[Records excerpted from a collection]
────

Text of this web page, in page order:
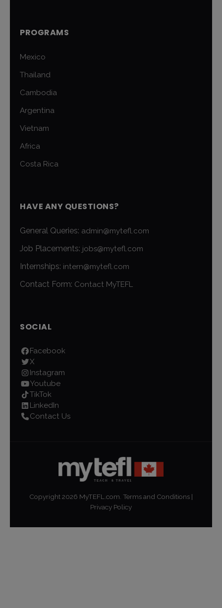
PROGRAMS
Mexico
Thailand
Cambodia
Argentina
Vietnam
Africa
Costa Rica
HAVE ANY QUESTIONS?
General Queries: admin@mytefl.com
Job Placements: jobs@mytefl.com
Internships: intern@mytefl.com
Contact Form: Contact MyTEFL
SOCIAL
Facebook
X
Instagram
Youtube
TikTok
LinkedIn
Contact Us
Copyright2026 MyTEFL.com. Terms and Conditions |
Privacy Policy
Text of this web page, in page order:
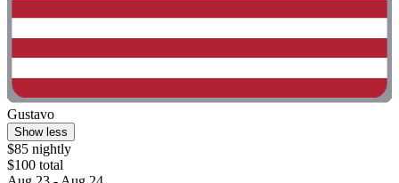
Gustavo
Show less
$85 nightly
$100 total
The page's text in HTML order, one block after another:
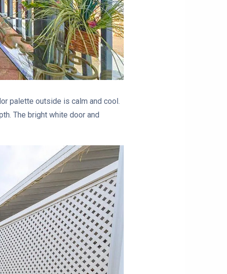
palette outside is calm and cool.
The bright white door and
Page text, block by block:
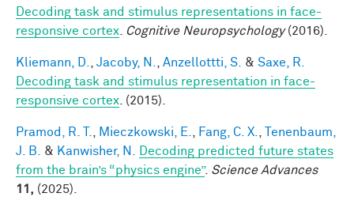
Decoding task and stimulus representations in face-
responsive cortex
Cognitive Neuropsychology(2016).
Kliemann, D. Jacoby, N. Anzellottti, S. & Saxe, R.
Decoding task and stimulus representation in face-
responsive cortex . (2015).
Pramod, R. T. Mieczkowski, E. Fang, C. X.
Tenenbaum,
J. B.
& Kanwisher, N.
Decoding predicted future states
from the brain’s “physics engine”. Science Advances
11, (2025).
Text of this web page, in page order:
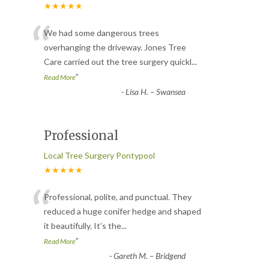
★★★★★
“We had some dangerous trees
overhanging the driveway. Jones Tree
Care carried out the tree surgery quickl...
Read More”
-Lisa H. – Swansea
Professional
Local Tree Surgery Pontypool
★★★★★
“Professional, polite, and punctual. They
reduced a huge conifer hedge and shaped
it beautifully. It’s the...
Read More”
-Gareth M. – Bridgend
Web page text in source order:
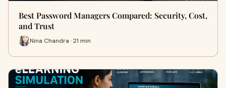
Best Password Managers Compared: Security, Cost,
and Trust
Nina Chandra · 21 min
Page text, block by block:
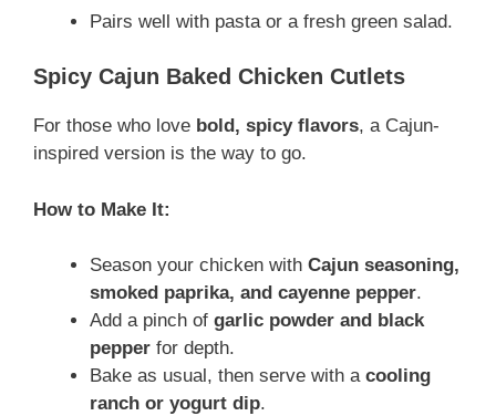
Pairs well with pasta or a fresh green salad.
Spicy Cajun Baked Chicken Cutlets
For those who love bold, spicy flavors, a Cajun-
inspired version is the way to go.
How to Make It:
Season your chicken with Cajun seasoning,
smoked paprika, and cayenne pepper.
Add a pinch of garlic powder and black
pepper for depth.
Bake as usual, then serve with a cooling
ranch or yogurt dip.
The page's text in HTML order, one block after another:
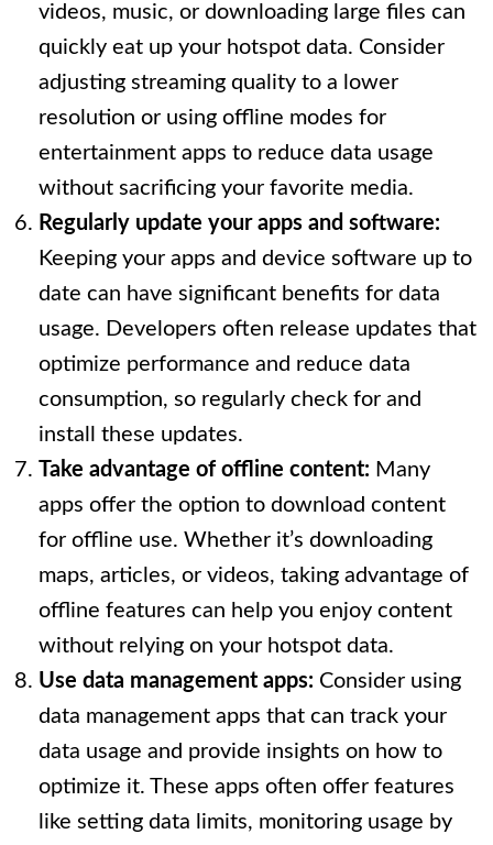
videos, music, or downloading large files can
quickly eat up your hotspot data. Consider
adjusting streaming quality to a lower
resolution or using offline modes for
entertainment apps to reduce data usage
without sacrificing your favorite media.
Regularly update your apps and software:
Keeping your apps and device software up to
date can have significant benefits for data
usage. Developers often release updates that
optimize performance and reduce data
consumption, so regularly check for and
install these updates.
Take advantage of offline content: Many
apps offer the option to download content
for offline use. Whether it’s downloading
maps, articles, or videos, taking advantage of
offline features can help you enjoy content
without relying on your hotspot data.
Use data management apps: Consider using
data management apps that can track your
data usage and provide insights on how to
optimize it. These apps often offer features
like setting data limits, monitoring usage by
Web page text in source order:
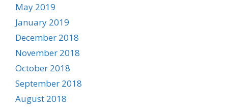
May 2019
January 2019
December 2018
November 2018
October 2018
September 2018
August 2018
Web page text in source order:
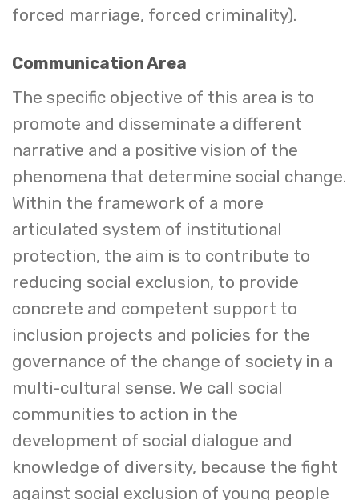
forced marriage, forced criminality).
Communication Area
The specific objective of this area is to
promote and disseminate a different
narrative and a positive vision of the
phenomena that determine social change.
Within the framework of a more
articulated system of institutional
protection, the aim is to contribute to
reducing social exclusion, to provide
concrete and competent support to
inclusion projects and policies for the
governance of the change of society in a
multi-cultural sense. We call social
communities to action in the
development of social dialogue and
knowledge of diversity, because the fight
against social exclusion of young people
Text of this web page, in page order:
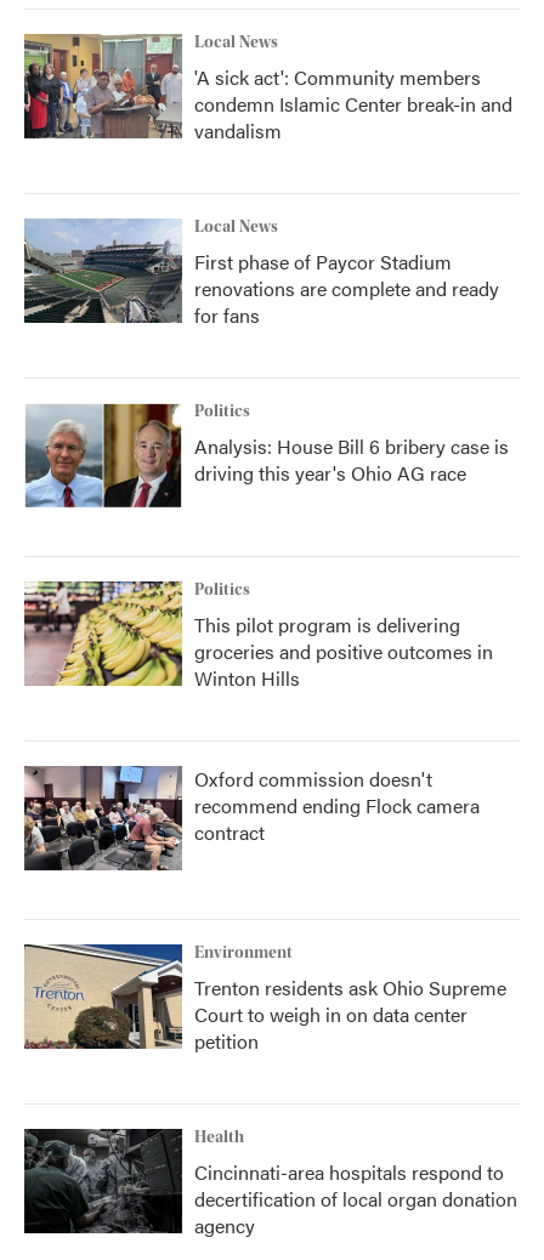
Local News
'A sick act': Community members
condemn Islamic Center break-in and
vandalism
Local News
First phase of Paycor Stadium
renovations are complete and ready
for fans
Politics
Analysis: House Bill 6 bribery case is
driving this year's Ohio AG race
Politics
This pilot program is delivering
groceries and positive outcomes in
Winton Hills
Oxford commission doesn't
recommend ending Flock camera
contract
Environment
Trenton residents ask Ohio Supreme
Court to weigh in on data center
petition
Health
Cincinnati-area hospitals respond to
decertification of local organ donation
agency

────

In the records above, locate each line with the word "usage". Copy all such lines.

**WRITTEN ANSWER:**
entertainment apps to reduce data usage
usage. Developers often release updates that
data usage and provide insights on how to
like setting data limits, monitoring usage by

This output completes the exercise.